Complex logic that involves multiple models is where I start leaning towards an extra layer between views and models.

The main product in our company is a financial data analysis dashboard built with Django. Most of the data is written during the night when we update some asset prices and other relevant data. Our views are basically just reads on the database and calculations on the data. Not a lot of CRUD functionality.

When we need to calculate something that involves querying many tables is where I start getting a bit lost in traditional Django world. How does the “no extra layers” crowd go about organizing this?

We recently decided to write modules called, essentially a very simple layer between Views and Model/Managers/Querysets. Inside a UseCase, some parameter validation occurs, manager methods get called for queries on all relevant models, then some numbers are crunched, and results are returned back to the views (or whatever is calling the UseCase).

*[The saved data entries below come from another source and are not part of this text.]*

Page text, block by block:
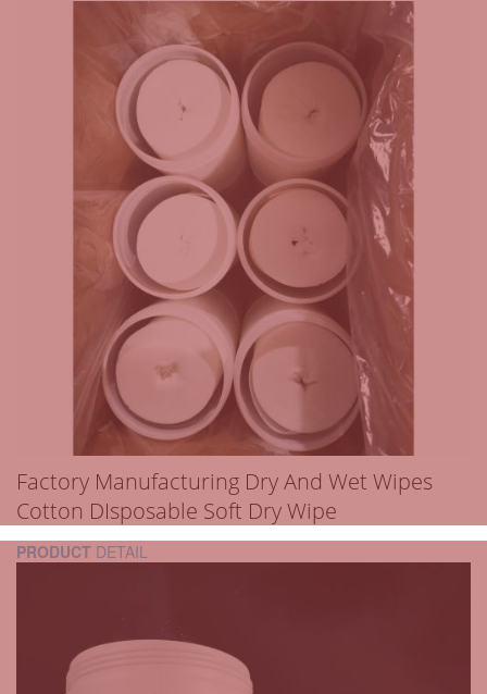
Factory Manufacturing Dry And Wet Wipes
Cotton DIsposable Soft Dry Wipe
PRODUCT DETAIL
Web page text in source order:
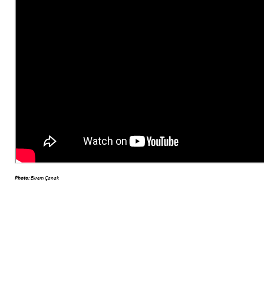
Photo:Ekrem Çanak
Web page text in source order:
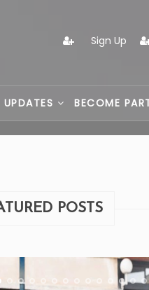
Sign Up
UPDATES BECOME
POSTS
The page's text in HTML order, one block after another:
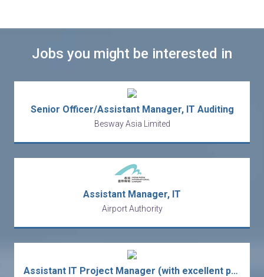
Jobs you might be interested in
Senior Officer/Assistant Manager, IT Auditing
Besway Asia Limited
Assistant Manager, IT
Airport Authority
Assistant IT Project Manager (with excellent package)
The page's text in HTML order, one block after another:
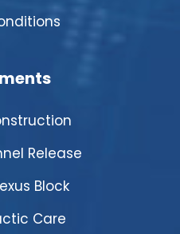
Release
Block
Care
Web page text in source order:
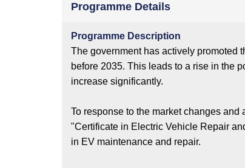
Programme Details
Programme Description
The government has actively promoted
before 2035. This leads to a rise in the
increase significantly.
To response to the market changes
"Certificate in Electric Vehicle Repair
in EV maintenance and repair.
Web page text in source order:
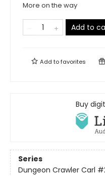
More on the way
Add to
Add tofavorites
Buy
Series
Dungeon Crawler Carl
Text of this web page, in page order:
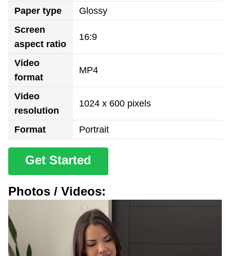
Paper type
Glossy
Screen
aspect ratio
16:9
Video
format
MP4
Video
resolution
1024 x 600 pixels
Format Portrait
Get Started
Photos / Videos:
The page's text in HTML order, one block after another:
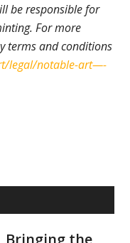
be responsible for
For more
terms and conditions
legal/notable-art—-
Bringing the

I feel I’m probably missing a lot of Django wisdom/experience here (i.e. how to solve this the “framework” way), but this layer has proved very useful so far. If any more experienced Django folk want to chip in with their two cents here, I’d appreciate it immensely.

PS: @ubernostrum @rtpg I read your articles, and wanted to thank you for taking the time to write them. Really valuable for developers in small companies like myself without huge teams to discuss these issues with. Thanks!


Hello everyone,

I’m sorry for bringing this topic back to life, just wanted to add some context.

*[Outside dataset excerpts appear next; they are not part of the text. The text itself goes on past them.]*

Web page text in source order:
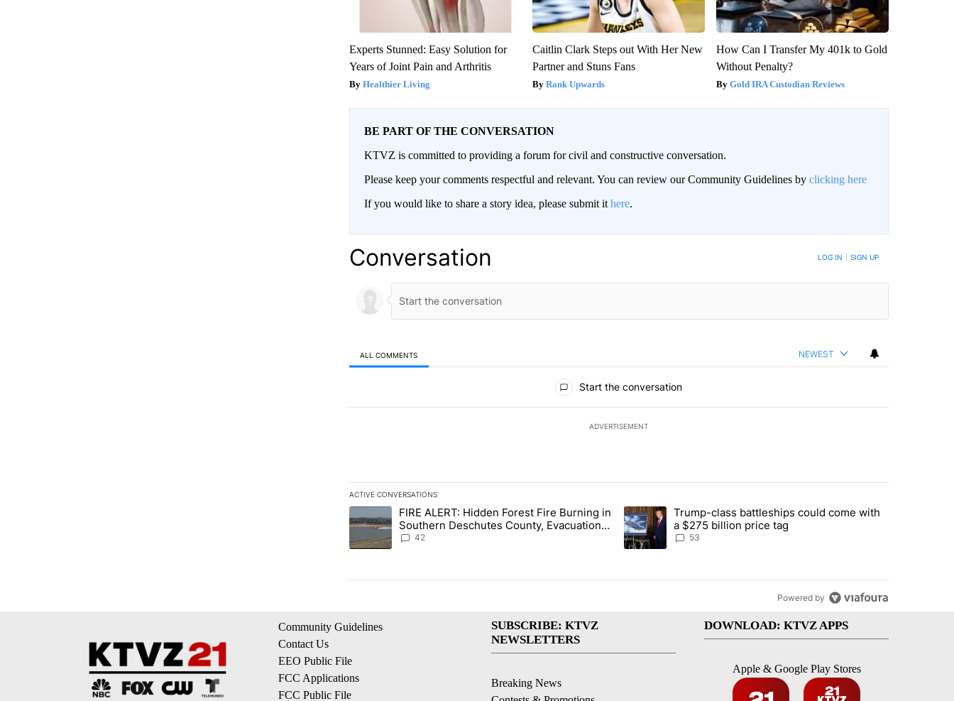
Experts Stunned: Easy Solution for
Years of Joint Pain and Arthritis
Healthier Living
Caitlin Clark Steps out With Her New
Partner and Stuns Fans
Rank Upwards
How Can I Transfer My 401k to Gold
Without Penalty?
Gold IRA Custodian Reviews
BE PART OF THE CONVERSATION
KTVZ is committed to providing a forum for civil and constructive conversation.
Please keep your comments respectful and relevant. You can review our Community Guidelines by clicking here
If you would like to share a story idea, please submit it here.
Conversation LOG IN SIGN UP
ALL COMMENTS NEWEST
Start the conversation
ADVERTISEMENT
ACTIVE CONVERSATIONS
The following is a list of the most commented articles in the last 7 days.
A trending article titled "FIRE ALERT: Hidden Forest Fire Burning in Southern Deschutes County, Evacuation Orders Implemented"
FIRE ALERT: Hidden Forest Fire Burning in
Southern Deschutes County, Evacuation
Orders Implemented
42
A trending article titled "Trump-class battleships could come with a
Trump-class battleships could come with
a $275 billion price tag
53
Powered by
Community Guidelines
Contact Us
EEO Public File
FCC Applications
FCC Public File
SUBSCRIBE: KTVZ
NEWSLETTERS
Breaking News
DOWNLOAD: KTVZ APPS
Apple & Google Play Stores
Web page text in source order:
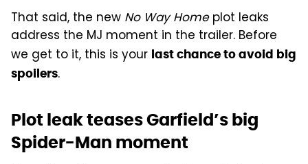
That said, the new No Way Homeplot leaks
address the MJ moment in the trailer. Before
we get to it, this is your last chance to avoid big
spoilers.
Plot leak teases Garfield’s big
Spider-Man moment

First - there are a lot of great ideas & suggestions here. Kudos :raised_hands:

The important takeaway seems to be - people should use whatever makes sense to them & their teams.

As for the mentioned styleguide - this is what ended up working for us, for the past 8 years of developing Django projects. And it works on a big scale projects.

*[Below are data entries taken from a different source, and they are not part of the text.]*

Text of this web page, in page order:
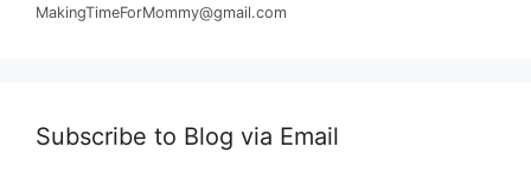
MakingTimeForMommy@gmail.com
Subscribe to Blog via Email
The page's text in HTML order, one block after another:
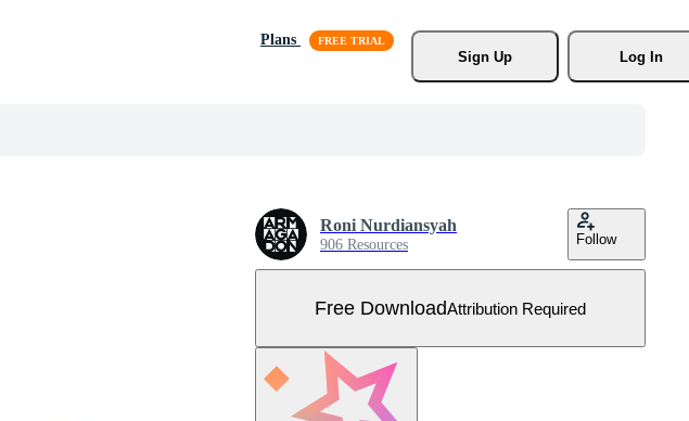
Plans
Sign Up
Log In
Roni Nurdiansyah
906 Resources Follow
Free DownloadAttribution Required
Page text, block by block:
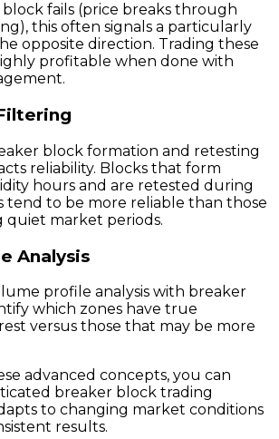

Sometimes, the service layer is not always looking like a single file with a bunch of functions, but rather like an entire Python module with well-defined interface, so we can encapsulate something complex & isolate it from the rest of the app.

We’ve even gone further creating a layer of types, between the ORM & the business logic (this is an overkill for most cases, but there are cases where it helps)

The general idea - separation of concerns - is key.

Additionally, we are constantly adding (well, at least for the past year) new things to the styleguide, as we learn them & see them in action.

There’s still a lot to add to the styleguide, of course, but we are getting there.

Right now, we are running a survey, to gather some feedback and know what to improve.

Again, kudos for the valuable feedback & points of view.

BTW, if someone wants to discuss the related ideas, I’m more than happy to do so. Perhaps it’d be best to do so on some kind of a call.


Hi James,

I appreciate your pragmatic Youtube videos/articles,
Have you seen this video on clean architecture in Django:

I think the speaker agress with you when you say

To really do a backend-agnostic service layer on top of the Django ORM, you need to replace or abstract away some of its most fundamental and convenient abstractions.

And he did just that and made Djaq to replace the ORM and decouple the ORM from the View.